Go to the line holding "spolirane površine kovin" in the entries below and write out exactly every line down to and including the line holding "Note that (8, 165, 68, 186)".

*** EXTRACTED DATA ***

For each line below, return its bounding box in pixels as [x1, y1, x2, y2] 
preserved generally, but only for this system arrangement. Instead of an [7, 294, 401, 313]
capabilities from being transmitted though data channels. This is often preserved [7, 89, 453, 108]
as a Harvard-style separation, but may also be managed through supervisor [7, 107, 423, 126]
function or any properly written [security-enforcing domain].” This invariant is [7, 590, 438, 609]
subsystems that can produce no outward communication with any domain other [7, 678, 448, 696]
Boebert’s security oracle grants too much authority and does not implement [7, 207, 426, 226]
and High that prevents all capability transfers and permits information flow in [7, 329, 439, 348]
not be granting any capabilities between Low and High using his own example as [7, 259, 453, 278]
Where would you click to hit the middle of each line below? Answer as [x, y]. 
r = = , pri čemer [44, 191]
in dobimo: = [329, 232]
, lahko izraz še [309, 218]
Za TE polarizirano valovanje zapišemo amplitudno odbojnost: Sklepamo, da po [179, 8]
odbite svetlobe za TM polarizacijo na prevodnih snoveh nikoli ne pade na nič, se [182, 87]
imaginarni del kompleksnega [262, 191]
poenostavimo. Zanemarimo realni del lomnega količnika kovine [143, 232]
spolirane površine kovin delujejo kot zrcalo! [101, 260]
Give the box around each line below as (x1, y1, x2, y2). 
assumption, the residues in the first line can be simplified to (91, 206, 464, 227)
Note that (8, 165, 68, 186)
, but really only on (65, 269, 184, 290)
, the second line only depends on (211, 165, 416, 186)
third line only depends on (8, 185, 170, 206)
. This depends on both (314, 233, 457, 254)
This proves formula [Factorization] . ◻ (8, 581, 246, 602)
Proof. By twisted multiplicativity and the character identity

*** End of EXTRACTED DATA ***

● EXPECTED ANSWER
spolirane površine kovin delujejo kot zrcalo! [101, 260]
Give the box around each line below as (x1, y1, x2, y2). 
assumption, the residues in the first line can be simplified to (91, 206, 464, 227)
Note that (8, 165, 68, 186)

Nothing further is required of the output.